可韦泽既然这么讲了,李玉昌也不敢公然与韦泽唱反调。他只能苦笑着说道:“既然都督这么说了,那我就努力去做。”

在此之后的几天,韦泽暂时放下了其他的事情,专心写了两篇文章。一篇是《为什么光复军到现在能够越战越强》,另一篇则是《我们想建立一个什么样的新中国》。这两篇文章是很早之前韦泽就考虑过,却一直没动手的文章。那时候韦泽听了沈心的汇报之后,认识到启蒙运动的重要性。所以他弄出了一出《剥龙皮》的戏剧,用以抨击封建制度的谎言。

韦泽还记得这出戏之后,他与老婆祁红意还吵了一架。祁红意为了维护皇帝的尊严,反对这出戏。后来因为别的事情,韦泽把想搞思想启蒙的事情给丢在了一边。他不领头,政治部自然也没有跟进的认识水平。
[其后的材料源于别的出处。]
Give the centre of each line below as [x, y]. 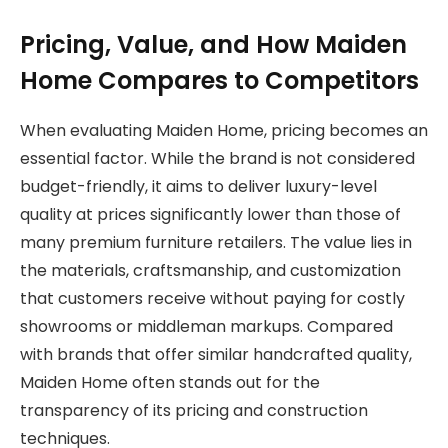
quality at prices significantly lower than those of [210, 214]
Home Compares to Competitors [219, 80]
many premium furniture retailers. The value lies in [216, 242]
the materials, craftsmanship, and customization [210, 270]
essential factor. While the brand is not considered [217, 158]
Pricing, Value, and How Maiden [213, 44]
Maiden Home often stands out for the [170, 382]
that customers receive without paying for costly [212, 298]
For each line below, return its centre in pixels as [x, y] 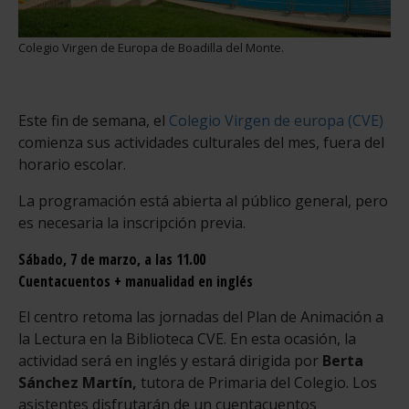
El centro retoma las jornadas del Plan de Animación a [201, 316]
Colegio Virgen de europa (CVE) [276, 120]
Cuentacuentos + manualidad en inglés [136, 281]
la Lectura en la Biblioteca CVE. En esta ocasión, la [187, 338]
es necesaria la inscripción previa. [132, 222]
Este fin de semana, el [94, 120]
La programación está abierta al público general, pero [203, 200]
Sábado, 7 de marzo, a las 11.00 [112, 259]
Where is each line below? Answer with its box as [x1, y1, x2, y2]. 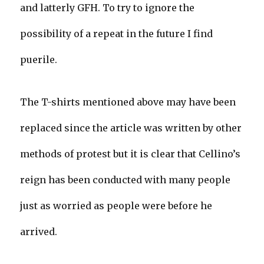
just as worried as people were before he [20, 199, 213, 212]
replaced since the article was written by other [20, 121, 242, 134]
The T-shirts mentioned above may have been [20, 95, 236, 108]
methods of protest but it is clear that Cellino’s [20, 147, 241, 160]
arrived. [20, 225, 58, 237]
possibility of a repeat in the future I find [20, 27, 213, 39]
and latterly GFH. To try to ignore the [20, 1, 195, 14]
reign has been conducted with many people [20, 173, 231, 186]
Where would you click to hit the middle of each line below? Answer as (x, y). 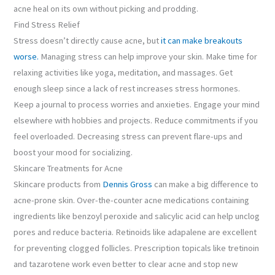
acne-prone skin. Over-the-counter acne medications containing (132, 200)
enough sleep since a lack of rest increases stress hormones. (127, 89)
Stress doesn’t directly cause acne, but (87, 41)
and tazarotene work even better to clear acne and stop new (126, 264)
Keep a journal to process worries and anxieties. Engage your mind (137, 105)
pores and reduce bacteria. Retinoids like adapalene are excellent (135, 232)
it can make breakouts (202, 41)
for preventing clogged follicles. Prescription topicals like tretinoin (137, 248)
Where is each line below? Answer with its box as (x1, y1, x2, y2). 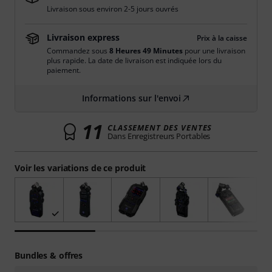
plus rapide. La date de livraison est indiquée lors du (47, 55, 222, 66)
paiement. (47, 65, 81, 75)
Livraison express (47, 32, 120, 43)
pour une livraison (183, 46, 245, 56)
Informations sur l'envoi (81, 92, 181, 104)
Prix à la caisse (197, 33, 247, 43)
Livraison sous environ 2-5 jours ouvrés (47, 4, 178, 14)
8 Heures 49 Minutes (109, 46, 183, 56)
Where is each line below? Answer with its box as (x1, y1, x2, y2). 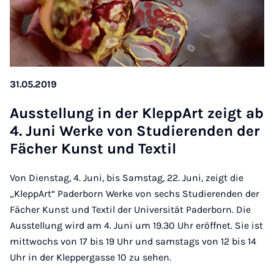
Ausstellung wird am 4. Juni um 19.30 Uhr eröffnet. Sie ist (10, 220, 263, 232)
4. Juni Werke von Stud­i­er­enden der (10, 122, 260, 140)
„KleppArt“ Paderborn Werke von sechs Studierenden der (10, 188, 259, 200)
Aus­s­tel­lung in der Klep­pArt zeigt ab (10, 105, 264, 122)
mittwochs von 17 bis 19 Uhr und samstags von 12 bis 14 (10, 235, 256, 248)
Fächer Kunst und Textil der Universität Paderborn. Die (10, 204, 251, 216)
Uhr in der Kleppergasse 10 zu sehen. (10, 251, 171, 264)
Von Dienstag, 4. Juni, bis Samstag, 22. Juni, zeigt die (10, 172, 243, 184)
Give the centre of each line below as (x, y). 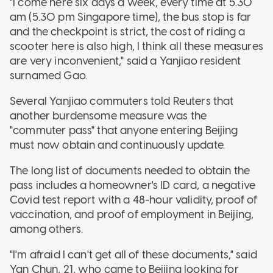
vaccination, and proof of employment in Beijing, (132, 214)
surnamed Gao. (48, 75)
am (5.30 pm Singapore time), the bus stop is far (131, 17)
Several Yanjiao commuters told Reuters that (122, 101)
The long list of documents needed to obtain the (130, 170)
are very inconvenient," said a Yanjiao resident (126, 61)
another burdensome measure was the (108, 115)
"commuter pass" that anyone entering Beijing (124, 130)
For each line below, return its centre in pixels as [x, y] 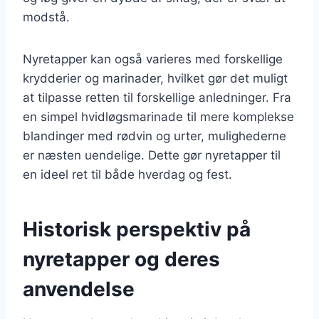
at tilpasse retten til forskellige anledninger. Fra [157, 97]
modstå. [46, 17]
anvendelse [79, 289]
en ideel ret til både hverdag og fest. [127, 174]
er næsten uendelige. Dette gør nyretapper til [152, 155]
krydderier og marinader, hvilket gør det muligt [155, 78]
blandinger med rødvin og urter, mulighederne [155, 136]
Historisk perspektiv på [137, 229]
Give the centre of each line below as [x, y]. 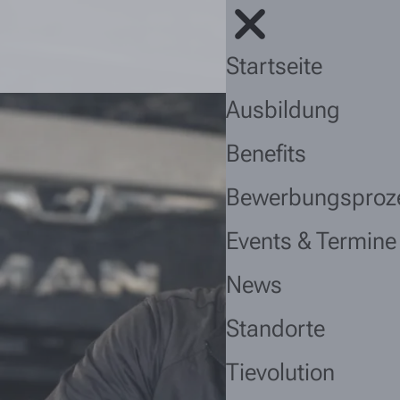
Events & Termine [311, 241]
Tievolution [280, 372]
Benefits [266, 154]
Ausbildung [283, 110]
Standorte [275, 329]
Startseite [274, 66]
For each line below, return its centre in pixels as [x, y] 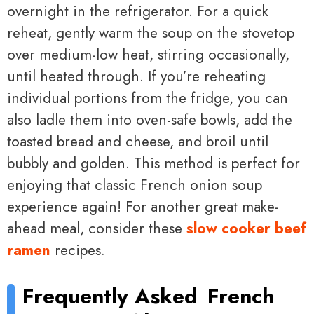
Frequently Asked [110, 296]
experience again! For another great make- [143, 207]
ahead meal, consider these [97, 229]
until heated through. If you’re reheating [136, 77]
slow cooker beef [246, 229]
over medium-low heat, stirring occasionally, [148, 55]
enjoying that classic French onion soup [135, 185]
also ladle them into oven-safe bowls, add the [150, 120]
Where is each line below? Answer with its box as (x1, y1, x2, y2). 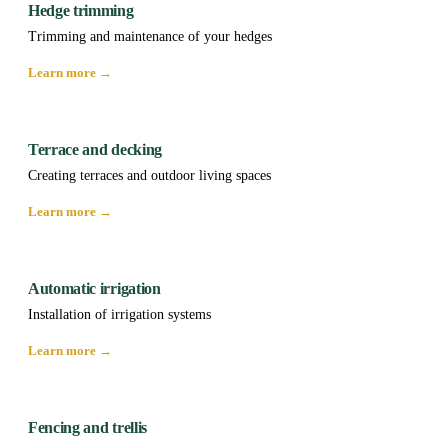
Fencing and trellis (28, 418, 147, 436)
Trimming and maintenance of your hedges (28, 28, 272, 44)
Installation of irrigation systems (28, 306, 211, 322)
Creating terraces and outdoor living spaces (28, 167, 271, 183)
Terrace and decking (28, 140, 162, 158)
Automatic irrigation (28, 279, 161, 297)
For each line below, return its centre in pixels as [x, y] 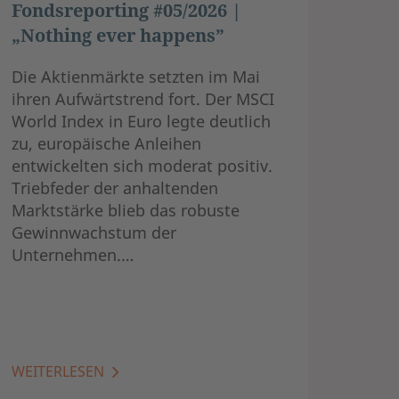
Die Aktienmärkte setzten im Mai [136, 76]
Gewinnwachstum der [94, 232]
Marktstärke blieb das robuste [126, 210]
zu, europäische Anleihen [107, 143]
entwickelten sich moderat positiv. [142, 165]
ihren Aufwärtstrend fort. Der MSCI [143, 98]
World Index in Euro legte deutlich [142, 121]
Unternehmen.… [73, 254]
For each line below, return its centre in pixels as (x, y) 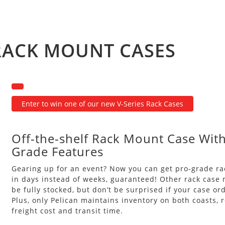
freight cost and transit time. (67, 211)
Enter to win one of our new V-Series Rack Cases (102, 104)
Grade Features (57, 151)
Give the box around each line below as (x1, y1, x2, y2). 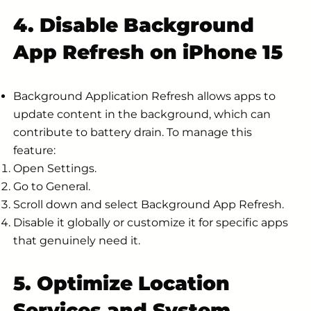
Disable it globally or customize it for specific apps (13, 216, 288, 230)
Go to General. (13, 180, 90, 194)
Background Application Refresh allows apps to (13, 90, 276, 103)
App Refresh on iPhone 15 (13, 40, 283, 65)
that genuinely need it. (13, 234, 140, 248)
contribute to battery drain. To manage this (13, 126, 252, 140)
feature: (13, 144, 56, 158)
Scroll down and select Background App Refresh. (13, 198, 284, 212)
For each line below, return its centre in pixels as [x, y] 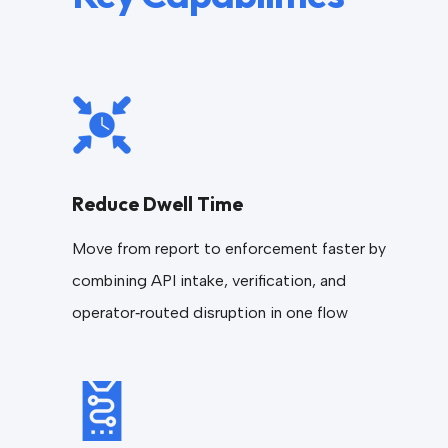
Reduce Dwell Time [157, 204]
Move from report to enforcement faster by [229, 248]
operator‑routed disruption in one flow [210, 312]
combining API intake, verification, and [209, 280]
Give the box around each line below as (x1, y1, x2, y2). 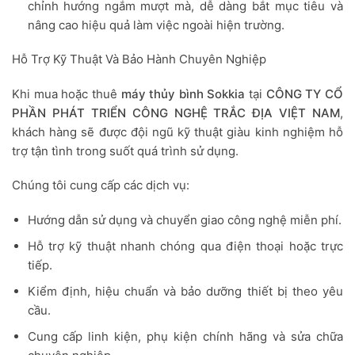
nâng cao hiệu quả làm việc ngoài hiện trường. (27, 17, 284, 32)
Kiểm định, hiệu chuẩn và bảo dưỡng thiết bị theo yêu (27, 283, 343, 299)
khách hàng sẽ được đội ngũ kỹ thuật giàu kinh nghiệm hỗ (12, 124, 343, 139)
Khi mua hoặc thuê (12, 86, 121, 101)
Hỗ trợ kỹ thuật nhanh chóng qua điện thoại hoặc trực (27, 238, 343, 254)
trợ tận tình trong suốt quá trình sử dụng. (12, 143, 239, 158)
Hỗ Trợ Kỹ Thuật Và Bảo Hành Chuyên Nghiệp (12, 52, 266, 67)
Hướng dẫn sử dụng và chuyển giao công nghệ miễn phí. (27, 212, 342, 227)
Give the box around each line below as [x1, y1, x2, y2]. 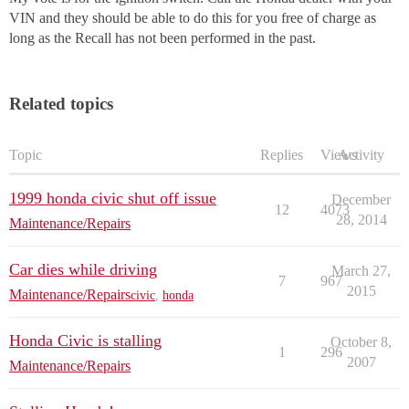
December [331, 192, 391, 208]
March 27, [331, 263, 391, 279]
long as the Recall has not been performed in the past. [9, 30, 316, 47]
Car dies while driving [9, 260, 157, 279]
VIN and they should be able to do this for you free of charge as [9, 10, 376, 26]
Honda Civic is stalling [9, 331, 162, 351]
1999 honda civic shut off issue [9, 189, 216, 208]
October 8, [330, 334, 392, 351]
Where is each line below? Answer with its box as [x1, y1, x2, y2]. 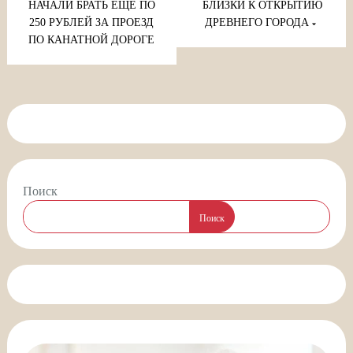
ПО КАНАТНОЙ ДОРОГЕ [28, 34, 155, 46]
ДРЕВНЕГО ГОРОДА [205, 17, 310, 29]
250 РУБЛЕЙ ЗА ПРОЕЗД [29, 17, 154, 29]
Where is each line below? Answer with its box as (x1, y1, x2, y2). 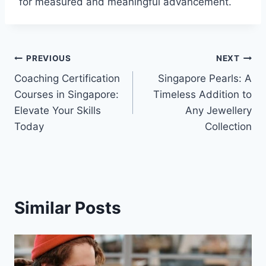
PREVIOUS (26, 53, 71, 63)
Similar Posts (14, 198, 121, 218)
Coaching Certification (14, 72, 120, 85)
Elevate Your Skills (14, 104, 101, 117)
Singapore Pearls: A (158, 72, 252, 85)
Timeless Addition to (153, 88, 252, 101)
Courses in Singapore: (14, 88, 119, 101)
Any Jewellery (185, 104, 252, 117)
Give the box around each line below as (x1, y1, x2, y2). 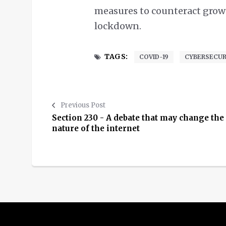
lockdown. (94, 20, 141, 32)
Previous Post (61, 101, 105, 110)
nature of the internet (52, 124, 140, 134)
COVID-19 (139, 53, 168, 61)
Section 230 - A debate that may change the (52, 113, 224, 123)
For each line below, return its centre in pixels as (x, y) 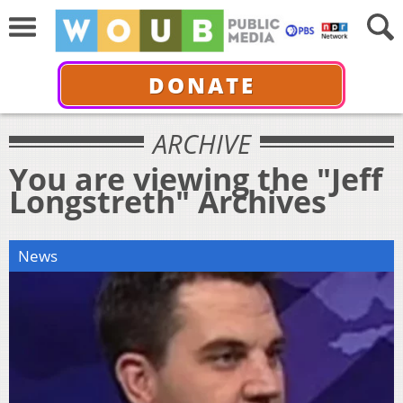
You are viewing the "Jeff (196, 179)
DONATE (201, 85)
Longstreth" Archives (168, 201)
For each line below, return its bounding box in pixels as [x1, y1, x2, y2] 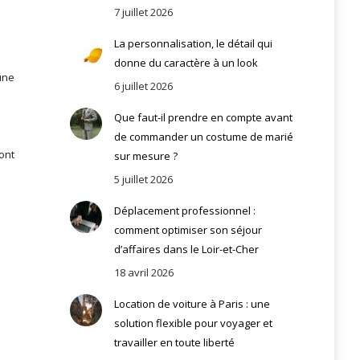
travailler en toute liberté [113, 334, 235, 350]
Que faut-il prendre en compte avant [113, 109, 292, 125]
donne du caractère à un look [113, 55, 258, 70]
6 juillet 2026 [113, 78, 173, 93]
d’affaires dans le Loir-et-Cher [113, 241, 259, 256]
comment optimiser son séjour [113, 222, 262, 237]
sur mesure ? [113, 148, 178, 163]
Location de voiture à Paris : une [113, 296, 270, 311]
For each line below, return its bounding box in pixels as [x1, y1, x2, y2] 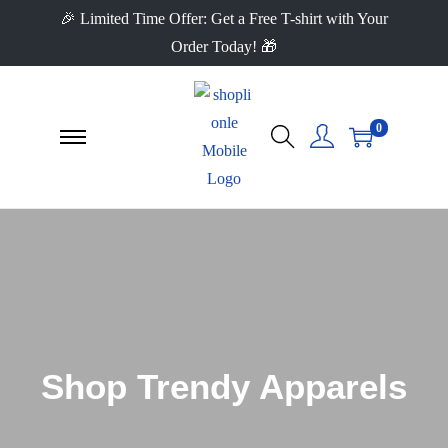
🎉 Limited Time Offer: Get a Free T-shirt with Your [59, 10, 388, 27]
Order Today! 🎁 [170, 38, 277, 55]
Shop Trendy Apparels [41, 367, 407, 406]
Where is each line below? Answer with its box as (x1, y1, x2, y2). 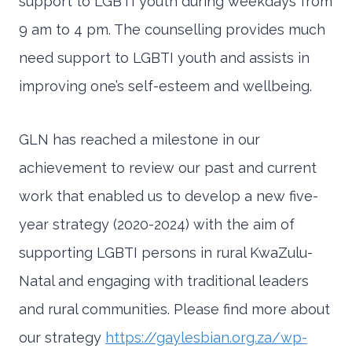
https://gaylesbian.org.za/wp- (105, 329, 307, 346)
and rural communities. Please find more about (19, 301, 330, 318)
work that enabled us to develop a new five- (19, 188, 318, 205)
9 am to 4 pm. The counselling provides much (19, 21, 325, 38)
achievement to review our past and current (19, 159, 317, 177)
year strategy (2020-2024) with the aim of (19, 216, 295, 233)
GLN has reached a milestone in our (19, 131, 260, 148)
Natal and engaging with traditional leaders (19, 273, 309, 290)
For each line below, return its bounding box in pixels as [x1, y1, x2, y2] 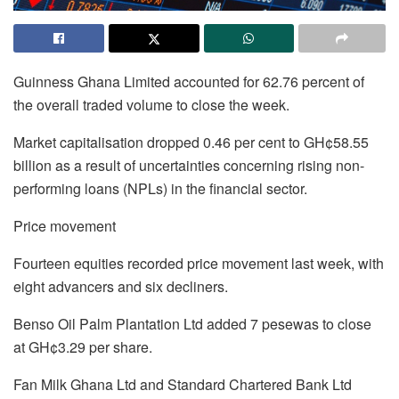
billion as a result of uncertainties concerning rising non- [13, 154, 364, 175]
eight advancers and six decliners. [13, 275, 228, 297]
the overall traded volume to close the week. [13, 94, 289, 115]
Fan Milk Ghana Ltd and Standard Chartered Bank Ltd [13, 373, 352, 395]
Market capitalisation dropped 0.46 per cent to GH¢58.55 [13, 131, 369, 152]
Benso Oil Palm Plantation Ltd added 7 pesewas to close [13, 313, 371, 334]
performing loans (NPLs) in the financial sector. [13, 177, 307, 199]
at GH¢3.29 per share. [13, 336, 152, 357]
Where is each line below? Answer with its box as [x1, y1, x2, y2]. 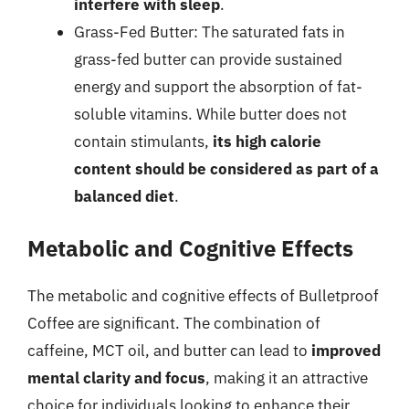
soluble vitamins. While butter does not [74, 104, 347, 124]
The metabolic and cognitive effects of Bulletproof [27, 285, 379, 306]
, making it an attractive [205, 367, 368, 388]
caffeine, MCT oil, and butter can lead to [27, 340, 311, 361]
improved [311, 340, 381, 361]
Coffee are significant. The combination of [27, 312, 320, 333]
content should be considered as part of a [74, 159, 379, 179]
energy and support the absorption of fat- [74, 77, 362, 97]
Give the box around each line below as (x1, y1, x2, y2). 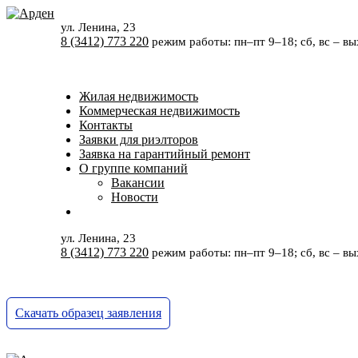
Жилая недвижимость (79, 89, 198, 103)
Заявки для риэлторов (79, 133, 198, 146)
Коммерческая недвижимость (79, 104, 240, 117)
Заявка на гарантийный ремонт (79, 147, 250, 161)
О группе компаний (79, 161, 188, 175)
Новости (111, 190, 158, 204)
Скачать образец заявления (15, 306, 161, 320)
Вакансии (111, 176, 165, 189)
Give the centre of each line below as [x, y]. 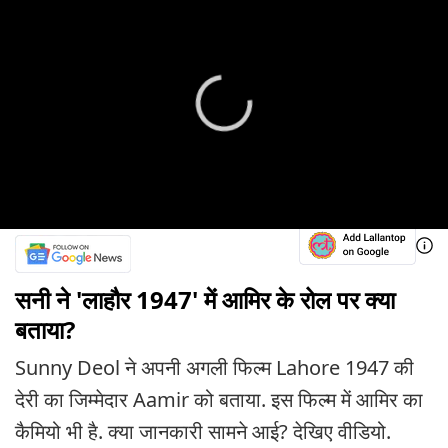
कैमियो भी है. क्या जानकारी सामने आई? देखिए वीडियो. [203, 431]
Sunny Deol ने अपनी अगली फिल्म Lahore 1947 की [214, 367]
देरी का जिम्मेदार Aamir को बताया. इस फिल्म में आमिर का [219, 399]
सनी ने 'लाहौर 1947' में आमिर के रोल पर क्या [205, 300]
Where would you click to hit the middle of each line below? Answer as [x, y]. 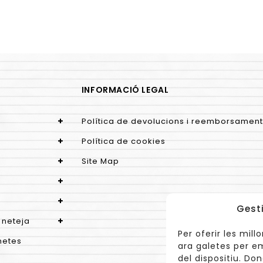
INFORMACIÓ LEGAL [125, 90]
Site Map [100, 161]
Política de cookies [123, 141]
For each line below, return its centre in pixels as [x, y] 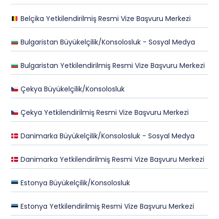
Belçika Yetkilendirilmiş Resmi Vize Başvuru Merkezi [105, 19]
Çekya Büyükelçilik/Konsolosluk [72, 89]
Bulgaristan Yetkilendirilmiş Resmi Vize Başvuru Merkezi [112, 66]
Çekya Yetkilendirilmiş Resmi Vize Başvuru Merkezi [104, 113]
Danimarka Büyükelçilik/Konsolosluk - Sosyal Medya [107, 136]
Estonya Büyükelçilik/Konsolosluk [75, 183]
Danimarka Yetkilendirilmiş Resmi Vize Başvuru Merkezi [112, 160]
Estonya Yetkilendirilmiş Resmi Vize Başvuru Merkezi [107, 207]
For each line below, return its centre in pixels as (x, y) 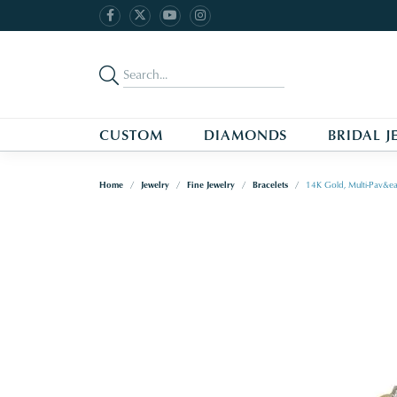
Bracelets (270, 185)
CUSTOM (131, 135)
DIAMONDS (245, 135)
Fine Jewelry (211, 185)
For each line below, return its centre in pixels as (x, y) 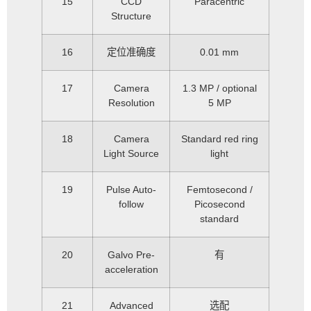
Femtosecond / (219, 190)
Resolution (131, 103)
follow (131, 204)
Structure (131, 16)
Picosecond (219, 204)
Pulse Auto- (131, 190)
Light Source (131, 153)
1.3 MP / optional (219, 88)
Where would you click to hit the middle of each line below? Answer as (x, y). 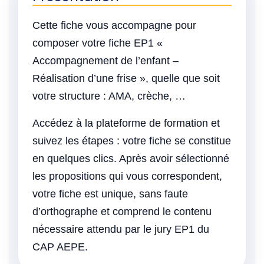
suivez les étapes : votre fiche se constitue (132, 141)
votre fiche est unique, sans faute (110, 194)
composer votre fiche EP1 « (98, 43)
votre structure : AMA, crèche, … (109, 96)
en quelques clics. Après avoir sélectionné (131, 158)
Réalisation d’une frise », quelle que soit (126, 78)
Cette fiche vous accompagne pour (114, 25)
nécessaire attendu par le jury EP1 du (121, 229)
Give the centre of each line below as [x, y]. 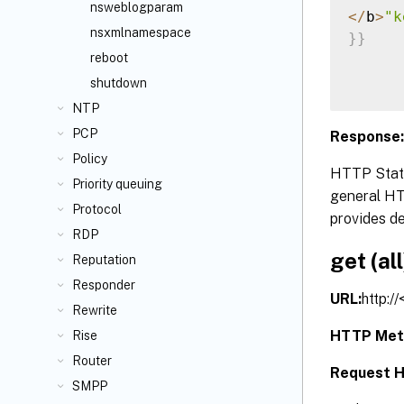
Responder [104, 285]
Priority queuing [117, 184]
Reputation [104, 260]
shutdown [119, 83]
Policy [90, 159]
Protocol [97, 209]
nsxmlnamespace [141, 32]
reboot [109, 58]
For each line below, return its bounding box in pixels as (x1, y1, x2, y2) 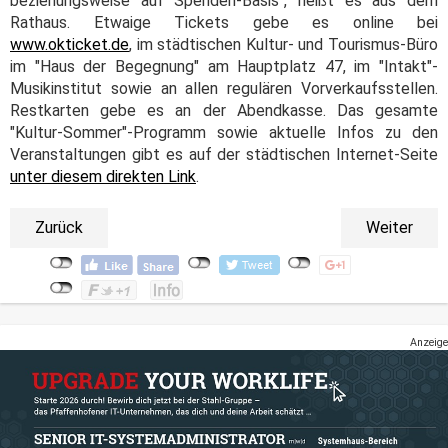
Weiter (366, 218, 413, 238)
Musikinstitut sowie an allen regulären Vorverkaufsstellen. (10, 79, 438, 99)
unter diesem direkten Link (10, 167, 196, 187)
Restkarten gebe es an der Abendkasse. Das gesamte (10, 101, 438, 121)
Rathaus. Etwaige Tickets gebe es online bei (10, 13, 438, 33)
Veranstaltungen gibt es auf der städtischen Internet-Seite (10, 145, 438, 165)
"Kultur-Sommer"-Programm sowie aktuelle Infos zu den (10, 123, 438, 143)
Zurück (35, 218, 83, 238)
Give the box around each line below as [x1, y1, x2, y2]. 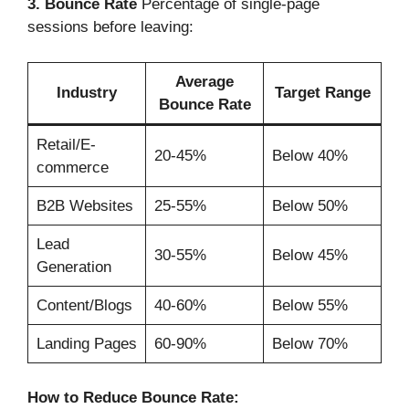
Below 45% [271, 246, 348, 264]
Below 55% [271, 296, 348, 314]
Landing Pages [36, 334, 137, 352]
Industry [57, 83, 117, 101]
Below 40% [271, 146, 348, 164]
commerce [36, 158, 109, 176]
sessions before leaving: [27, 18, 194, 37]
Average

任何社会革命都有启蒙阶段,韦泽决定在未来战略的空窗期中进行思想启蒙工作。遍观部下,韦泽决定把沈心从琼州召回来负责这项工作。而其他人选中,韦泽看中了李仪芳。能够看透韦泽对政治的安排,这的确需要相当的认知水平。哪怕这个人是李仪芳,韦泽也准备内不避亲了。

在群雄并起时代落幕,更残酷的争霸时代即将开始之前,韦泽下了决心要让光复会、光复都督府以及光复军的政治工作更强大起来。在一些人出局,而整个中国不得不进入世界争霸的大舞台的时候,韦泽希望中国能够成为最终的胜利者。